Second, the study took advantage of an existing, naturalistic stimulus set rather than using synthetically constructed utterances with predetermined characteristics. As a result, numerous stimulus features were strongly intercorrelated, limiting the extent to which any single feature could be isolated. This battery has the advantage of having physical features that have previously been published. Nevertheless, future synthetic stimulus development is needed in which specific parameters are modulated independently across a continuum of levels. This stimulus set further consisted of posed portrayals of emotional speech rather than evoked prosody from natural discourse. Though it can reasonably be argued that posed expressions must be relatively similar to naturally occurring expressions in order for communication to be successful, it may nevertheless be the case that posed expressions are exaggerated and more intense than authentic expressions and that the acoustic properties between posed and authentic stimuli may differ.12
Similarly, the ability to generalize performance from tasks involving posed portrayals to normal discourse may have its limitations. Nevertheless, because speakers may have complex emotions during normal discourse, obtaining objective validation of intended emotion may be impossible under naturalistic circumstances. All patients were also receiving antipsychotic medication at the time of testing, raising the possibility of a medication effect. However, no correlation was observed between performance and medication dosage.
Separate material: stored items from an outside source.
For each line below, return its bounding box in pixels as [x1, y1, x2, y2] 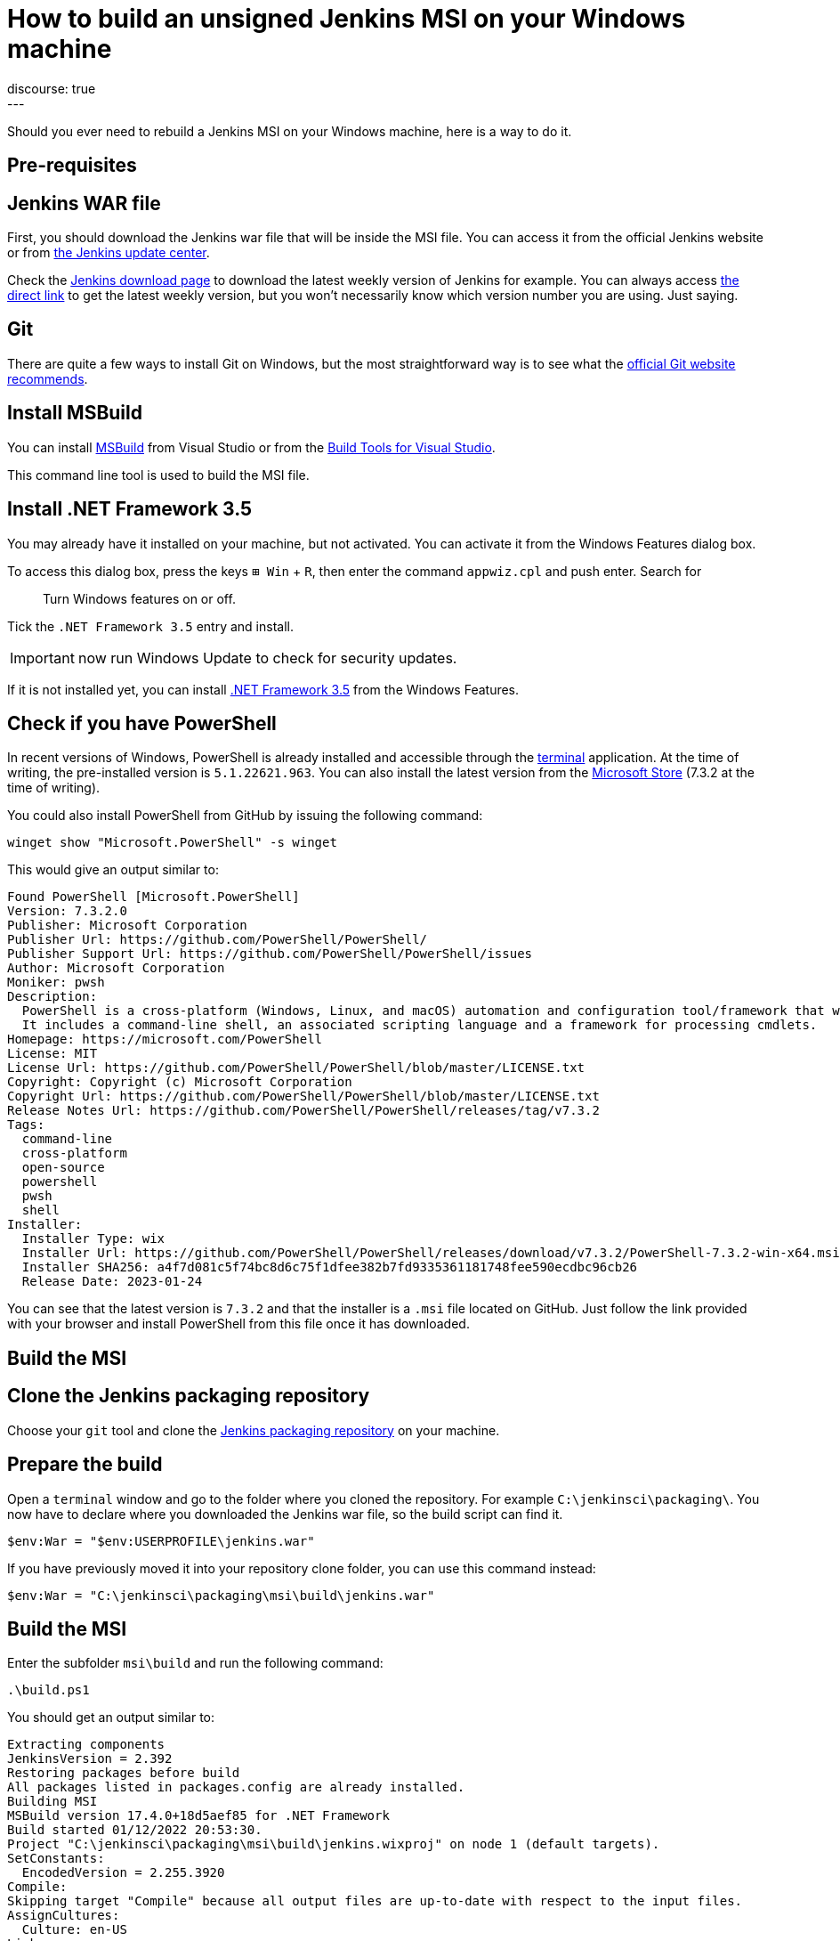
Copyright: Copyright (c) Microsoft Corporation [7, 1075, 352, 1090]
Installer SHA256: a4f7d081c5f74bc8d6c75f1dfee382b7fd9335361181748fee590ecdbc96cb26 [21, 1260, 638, 1275]
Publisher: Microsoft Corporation [7, 918, 247, 933]
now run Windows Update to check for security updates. [77, 648, 457, 667]
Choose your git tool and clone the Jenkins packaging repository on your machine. [7, 1422, 500, 1438]
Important [10, 648, 75, 667]
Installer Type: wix [21, 1231, 166, 1247]
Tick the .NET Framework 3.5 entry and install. [7, 618, 294, 634]
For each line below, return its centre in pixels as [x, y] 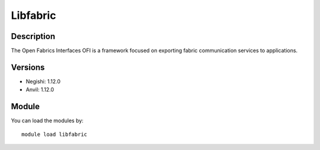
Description [33, 36]
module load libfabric [55, 134]
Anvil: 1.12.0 [40, 90]
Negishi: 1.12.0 [43, 81]
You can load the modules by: [47, 120]
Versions [28, 67]
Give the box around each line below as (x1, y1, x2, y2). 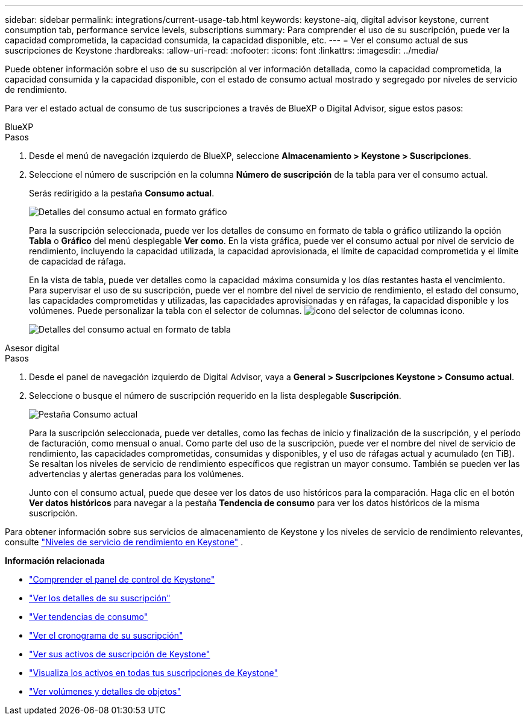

In conclusion, disturbed emotion identification ability represents a key determinant of social cognition and functional outcome in schizophrenia. This is the first study to evaluate contribution of specific underlying acoustic cues to emotion identification dysfunction, as well as to assess the perception of emotion intensity. Primary findings are that patients show intact ability to utilize intensity-based cues but reduced ability to identify emotions based upon critical pitch modulations. Such deficits contribute to disturbances not only in identification of intended emotions but also in discrimination between intended weak and strong emotional portrayals. Further, as in prior studies, deficits correlated highly with more basic deficits in auditory processing, as well as with global outcome measures. These findings indicate the need for cue-, as well as emotion-, based assessment of prosodic dysfunction in schizophrenia and for ecological approaches to conceptualization and remediation of social communicatory impairments in schizophrenia. Furthermore, a cue-based approach may provide a method to discriminate schizophrenia dysprosodia from dysprosodias found in other illnesses such as Parkinsonism and autism.